■ **Exercise brief**
No pictures belong in the copy. Retype exactly, and only, the stretch of lines below from the one with "public section should" through the one with "OpenBSD and OSX. (59, 337)".
+-------+
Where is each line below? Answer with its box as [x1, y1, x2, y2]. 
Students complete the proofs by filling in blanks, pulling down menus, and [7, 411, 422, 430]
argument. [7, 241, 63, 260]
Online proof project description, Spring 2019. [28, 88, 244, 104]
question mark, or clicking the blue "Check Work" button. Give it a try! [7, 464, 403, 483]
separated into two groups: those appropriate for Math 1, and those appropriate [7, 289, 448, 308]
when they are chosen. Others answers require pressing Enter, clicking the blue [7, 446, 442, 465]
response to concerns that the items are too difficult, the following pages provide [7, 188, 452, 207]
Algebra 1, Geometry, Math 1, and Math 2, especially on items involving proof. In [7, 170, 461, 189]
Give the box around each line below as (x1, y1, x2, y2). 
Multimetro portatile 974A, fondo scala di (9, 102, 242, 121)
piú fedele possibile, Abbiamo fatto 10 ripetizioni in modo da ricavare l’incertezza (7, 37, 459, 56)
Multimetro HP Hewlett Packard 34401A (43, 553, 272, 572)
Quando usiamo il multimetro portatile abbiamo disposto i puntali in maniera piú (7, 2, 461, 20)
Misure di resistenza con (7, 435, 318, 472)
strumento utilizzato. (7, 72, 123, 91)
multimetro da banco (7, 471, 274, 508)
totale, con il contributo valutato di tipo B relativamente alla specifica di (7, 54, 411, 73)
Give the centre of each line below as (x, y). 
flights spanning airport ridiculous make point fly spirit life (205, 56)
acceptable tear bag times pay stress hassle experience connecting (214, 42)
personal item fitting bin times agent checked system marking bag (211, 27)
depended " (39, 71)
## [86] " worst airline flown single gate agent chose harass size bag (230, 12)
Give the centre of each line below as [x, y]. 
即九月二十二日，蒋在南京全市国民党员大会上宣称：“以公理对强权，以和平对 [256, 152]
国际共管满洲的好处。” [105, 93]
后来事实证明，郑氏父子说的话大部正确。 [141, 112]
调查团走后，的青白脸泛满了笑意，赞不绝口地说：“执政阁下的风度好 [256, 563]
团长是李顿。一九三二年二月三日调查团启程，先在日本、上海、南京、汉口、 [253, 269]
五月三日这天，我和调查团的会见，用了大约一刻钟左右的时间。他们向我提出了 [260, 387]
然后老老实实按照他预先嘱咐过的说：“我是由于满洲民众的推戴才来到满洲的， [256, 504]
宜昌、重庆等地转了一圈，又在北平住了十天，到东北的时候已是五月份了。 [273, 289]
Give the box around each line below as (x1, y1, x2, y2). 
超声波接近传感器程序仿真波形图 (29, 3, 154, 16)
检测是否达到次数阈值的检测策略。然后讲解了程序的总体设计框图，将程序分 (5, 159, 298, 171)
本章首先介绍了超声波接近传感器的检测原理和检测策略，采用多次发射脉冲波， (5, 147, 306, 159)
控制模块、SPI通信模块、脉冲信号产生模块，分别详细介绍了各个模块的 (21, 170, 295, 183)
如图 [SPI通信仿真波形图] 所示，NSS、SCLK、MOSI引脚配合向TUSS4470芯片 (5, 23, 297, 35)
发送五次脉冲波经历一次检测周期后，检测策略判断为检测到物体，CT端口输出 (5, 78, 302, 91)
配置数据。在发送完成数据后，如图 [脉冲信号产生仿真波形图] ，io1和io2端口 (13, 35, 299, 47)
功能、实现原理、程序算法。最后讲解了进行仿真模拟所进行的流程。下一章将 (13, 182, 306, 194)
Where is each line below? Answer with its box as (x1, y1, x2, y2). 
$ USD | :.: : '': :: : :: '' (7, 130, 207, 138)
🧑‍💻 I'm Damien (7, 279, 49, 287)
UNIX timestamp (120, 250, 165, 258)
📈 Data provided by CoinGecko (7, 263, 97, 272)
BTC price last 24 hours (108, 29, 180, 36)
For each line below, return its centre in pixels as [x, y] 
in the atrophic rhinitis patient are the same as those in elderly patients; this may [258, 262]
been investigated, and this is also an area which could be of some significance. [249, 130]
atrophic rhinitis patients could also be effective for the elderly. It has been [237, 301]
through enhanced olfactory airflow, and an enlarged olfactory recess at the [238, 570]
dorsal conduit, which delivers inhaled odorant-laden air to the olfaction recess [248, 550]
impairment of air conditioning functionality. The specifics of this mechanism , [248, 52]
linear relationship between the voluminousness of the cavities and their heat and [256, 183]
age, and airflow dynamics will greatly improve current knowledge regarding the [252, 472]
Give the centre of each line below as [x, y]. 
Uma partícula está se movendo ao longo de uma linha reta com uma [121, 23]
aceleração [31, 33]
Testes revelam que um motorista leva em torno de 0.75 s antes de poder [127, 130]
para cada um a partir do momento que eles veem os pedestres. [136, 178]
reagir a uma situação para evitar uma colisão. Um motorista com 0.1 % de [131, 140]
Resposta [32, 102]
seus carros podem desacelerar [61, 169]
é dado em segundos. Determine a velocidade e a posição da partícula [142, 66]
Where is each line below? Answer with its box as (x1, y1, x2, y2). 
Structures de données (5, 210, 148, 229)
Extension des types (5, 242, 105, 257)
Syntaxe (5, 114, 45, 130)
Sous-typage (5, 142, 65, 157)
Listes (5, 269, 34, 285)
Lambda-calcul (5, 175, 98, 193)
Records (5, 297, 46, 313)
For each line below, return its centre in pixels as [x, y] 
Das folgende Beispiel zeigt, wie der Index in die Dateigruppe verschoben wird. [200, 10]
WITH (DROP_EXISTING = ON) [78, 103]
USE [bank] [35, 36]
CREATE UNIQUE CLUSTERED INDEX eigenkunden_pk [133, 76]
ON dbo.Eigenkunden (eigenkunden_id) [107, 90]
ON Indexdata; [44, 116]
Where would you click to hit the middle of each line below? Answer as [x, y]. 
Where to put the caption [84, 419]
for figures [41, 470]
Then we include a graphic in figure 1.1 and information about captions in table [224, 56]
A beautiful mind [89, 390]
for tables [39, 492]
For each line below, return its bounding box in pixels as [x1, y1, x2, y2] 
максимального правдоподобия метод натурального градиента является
+-------+
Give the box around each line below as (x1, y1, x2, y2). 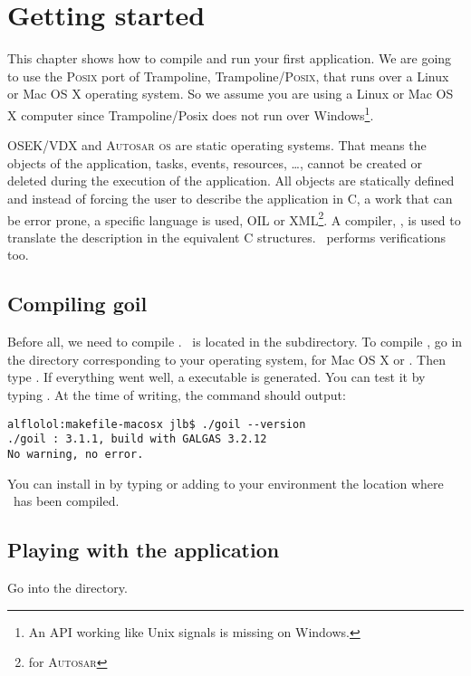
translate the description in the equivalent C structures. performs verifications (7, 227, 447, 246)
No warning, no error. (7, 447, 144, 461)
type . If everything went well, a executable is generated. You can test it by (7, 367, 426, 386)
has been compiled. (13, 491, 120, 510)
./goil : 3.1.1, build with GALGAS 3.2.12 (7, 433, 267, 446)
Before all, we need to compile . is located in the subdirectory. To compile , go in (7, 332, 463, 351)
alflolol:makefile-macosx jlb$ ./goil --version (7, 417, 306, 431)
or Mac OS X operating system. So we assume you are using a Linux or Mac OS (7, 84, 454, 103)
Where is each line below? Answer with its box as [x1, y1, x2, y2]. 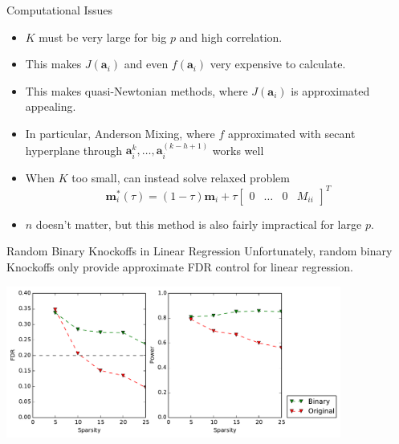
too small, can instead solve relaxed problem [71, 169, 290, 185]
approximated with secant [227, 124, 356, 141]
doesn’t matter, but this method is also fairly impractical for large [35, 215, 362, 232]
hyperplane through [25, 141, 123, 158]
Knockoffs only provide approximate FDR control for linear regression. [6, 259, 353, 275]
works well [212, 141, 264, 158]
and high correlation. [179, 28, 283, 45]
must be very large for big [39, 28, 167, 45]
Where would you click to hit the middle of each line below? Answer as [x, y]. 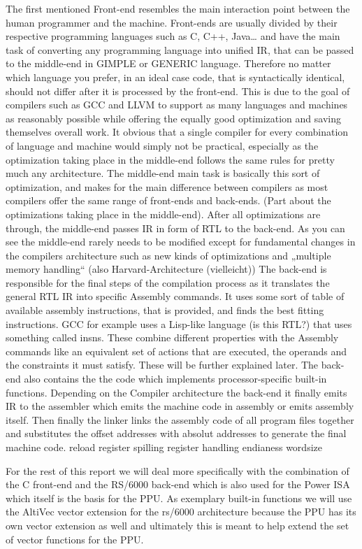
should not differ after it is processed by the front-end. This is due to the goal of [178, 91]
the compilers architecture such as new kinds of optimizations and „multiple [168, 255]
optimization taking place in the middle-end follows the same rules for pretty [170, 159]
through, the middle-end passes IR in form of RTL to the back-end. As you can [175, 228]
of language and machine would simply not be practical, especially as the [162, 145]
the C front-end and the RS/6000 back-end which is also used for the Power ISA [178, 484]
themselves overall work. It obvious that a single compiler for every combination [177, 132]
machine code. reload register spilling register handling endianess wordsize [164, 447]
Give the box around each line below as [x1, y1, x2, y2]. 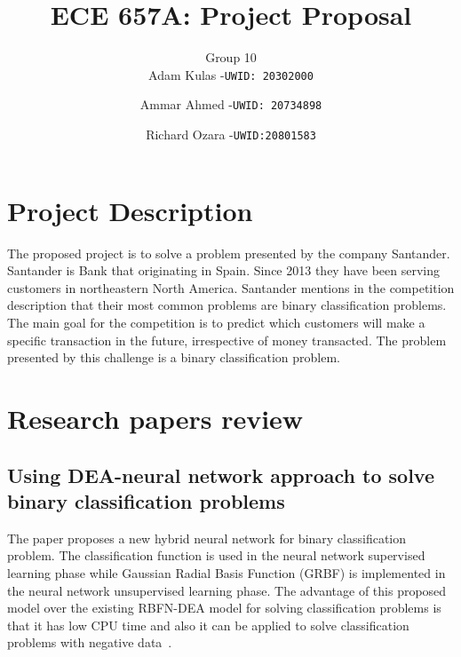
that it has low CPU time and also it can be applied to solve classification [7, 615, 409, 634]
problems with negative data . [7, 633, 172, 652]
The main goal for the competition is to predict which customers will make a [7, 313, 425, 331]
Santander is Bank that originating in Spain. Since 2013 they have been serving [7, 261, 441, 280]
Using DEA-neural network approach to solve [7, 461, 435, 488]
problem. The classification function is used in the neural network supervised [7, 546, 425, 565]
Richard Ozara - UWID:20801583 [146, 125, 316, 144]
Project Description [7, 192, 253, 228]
+-------+
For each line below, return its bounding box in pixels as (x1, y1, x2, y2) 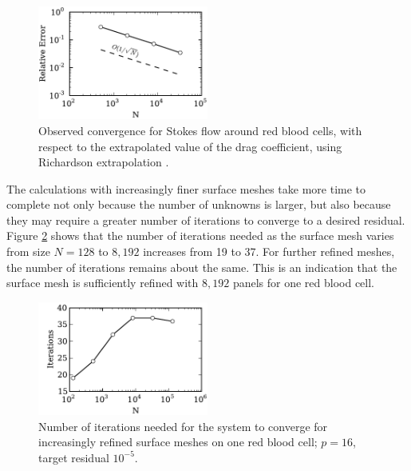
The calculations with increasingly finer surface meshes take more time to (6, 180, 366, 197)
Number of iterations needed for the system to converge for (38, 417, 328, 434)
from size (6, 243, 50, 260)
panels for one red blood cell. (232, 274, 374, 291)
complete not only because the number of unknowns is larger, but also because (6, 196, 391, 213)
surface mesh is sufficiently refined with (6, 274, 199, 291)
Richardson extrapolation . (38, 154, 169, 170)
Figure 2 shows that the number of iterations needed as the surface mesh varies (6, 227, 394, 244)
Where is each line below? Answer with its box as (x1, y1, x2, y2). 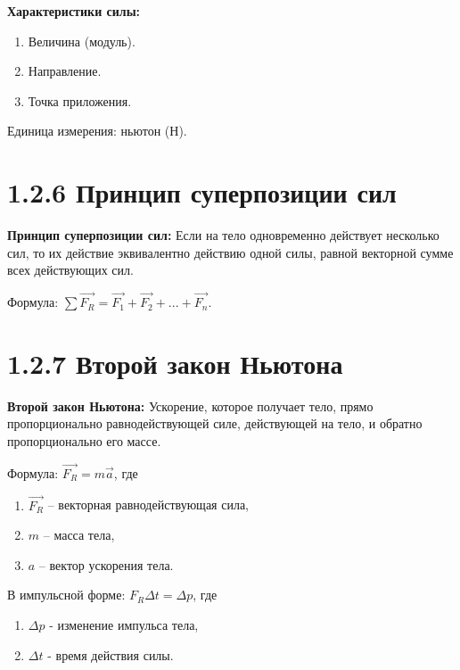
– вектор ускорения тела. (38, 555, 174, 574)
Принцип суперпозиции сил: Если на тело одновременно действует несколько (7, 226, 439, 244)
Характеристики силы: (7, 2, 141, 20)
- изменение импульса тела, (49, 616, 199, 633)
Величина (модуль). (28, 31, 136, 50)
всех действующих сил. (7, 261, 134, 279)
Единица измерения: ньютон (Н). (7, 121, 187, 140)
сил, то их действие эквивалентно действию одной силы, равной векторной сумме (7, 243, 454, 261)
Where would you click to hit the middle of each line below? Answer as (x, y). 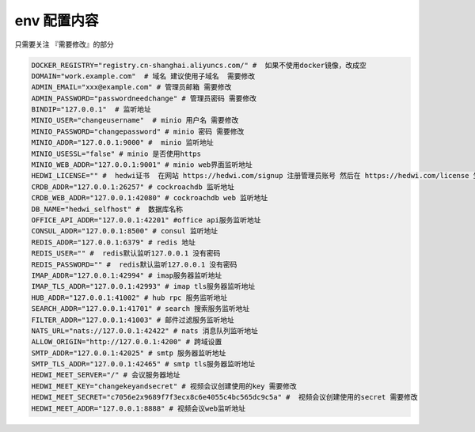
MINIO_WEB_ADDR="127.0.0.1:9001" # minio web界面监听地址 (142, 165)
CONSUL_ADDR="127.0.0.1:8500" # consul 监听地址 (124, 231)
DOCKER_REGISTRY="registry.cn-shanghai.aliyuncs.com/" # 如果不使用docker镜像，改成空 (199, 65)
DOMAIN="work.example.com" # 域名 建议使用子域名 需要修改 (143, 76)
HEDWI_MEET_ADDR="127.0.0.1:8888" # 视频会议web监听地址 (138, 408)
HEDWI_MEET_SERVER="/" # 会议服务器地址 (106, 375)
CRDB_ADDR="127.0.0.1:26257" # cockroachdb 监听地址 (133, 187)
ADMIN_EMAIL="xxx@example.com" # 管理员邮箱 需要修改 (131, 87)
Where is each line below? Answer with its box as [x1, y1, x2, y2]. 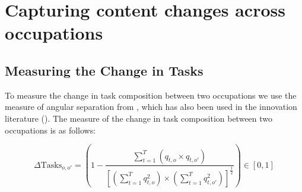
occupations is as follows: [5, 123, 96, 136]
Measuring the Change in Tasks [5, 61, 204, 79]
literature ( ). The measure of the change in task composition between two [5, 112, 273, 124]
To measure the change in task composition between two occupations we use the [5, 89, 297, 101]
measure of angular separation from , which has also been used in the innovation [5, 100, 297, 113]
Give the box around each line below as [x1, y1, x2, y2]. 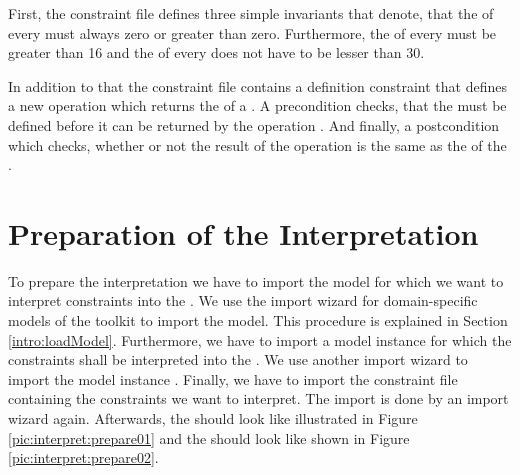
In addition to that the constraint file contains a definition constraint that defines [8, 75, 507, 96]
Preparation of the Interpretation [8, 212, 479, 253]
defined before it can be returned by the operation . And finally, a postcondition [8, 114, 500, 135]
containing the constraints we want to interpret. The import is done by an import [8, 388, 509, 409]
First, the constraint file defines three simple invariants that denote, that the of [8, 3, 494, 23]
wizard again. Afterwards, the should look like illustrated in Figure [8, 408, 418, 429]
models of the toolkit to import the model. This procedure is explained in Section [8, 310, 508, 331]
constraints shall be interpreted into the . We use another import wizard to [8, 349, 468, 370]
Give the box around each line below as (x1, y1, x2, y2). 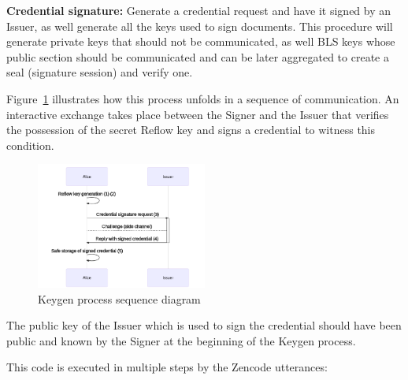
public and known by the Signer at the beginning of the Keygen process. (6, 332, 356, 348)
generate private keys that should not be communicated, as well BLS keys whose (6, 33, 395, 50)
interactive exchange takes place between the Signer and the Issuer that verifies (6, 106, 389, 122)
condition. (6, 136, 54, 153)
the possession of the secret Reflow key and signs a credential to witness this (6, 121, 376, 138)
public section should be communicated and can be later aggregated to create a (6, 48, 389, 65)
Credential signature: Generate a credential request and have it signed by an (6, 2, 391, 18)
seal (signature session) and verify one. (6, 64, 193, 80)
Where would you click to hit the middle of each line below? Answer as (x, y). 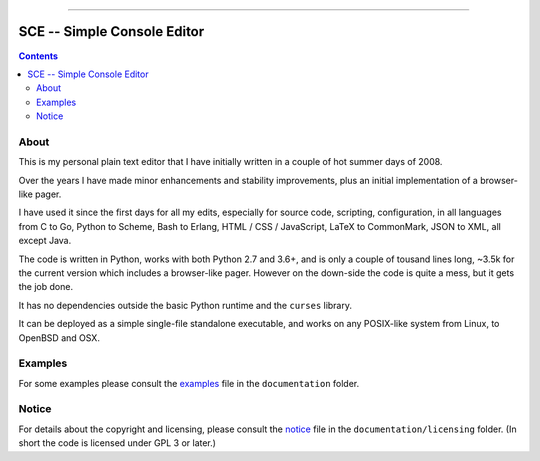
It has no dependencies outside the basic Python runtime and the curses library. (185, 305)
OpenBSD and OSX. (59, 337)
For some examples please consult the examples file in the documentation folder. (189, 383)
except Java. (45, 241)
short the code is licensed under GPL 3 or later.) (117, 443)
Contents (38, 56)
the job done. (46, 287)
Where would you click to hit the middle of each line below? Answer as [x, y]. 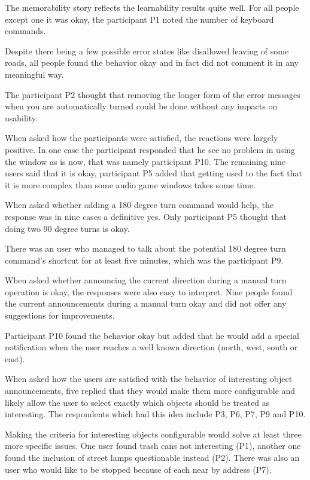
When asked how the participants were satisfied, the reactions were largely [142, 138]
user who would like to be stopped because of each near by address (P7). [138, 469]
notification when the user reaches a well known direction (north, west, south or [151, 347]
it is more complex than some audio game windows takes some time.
+-------+
■ **Answer area**
public section should be communicated and can be later aggregated to create a (6, 48, 389, 65)
Credential signature: Generate a credential request and have it signed by an (6, 2, 391, 18)
seal (signature session) and verify one. (6, 64, 193, 80)
Where would you click to hit the middle of each line below? Answer as (x, y). 
It has no dependencies outside the basic Python runtime and the curses library. (185, 305)
OpenBSD and OSX. (59, 337)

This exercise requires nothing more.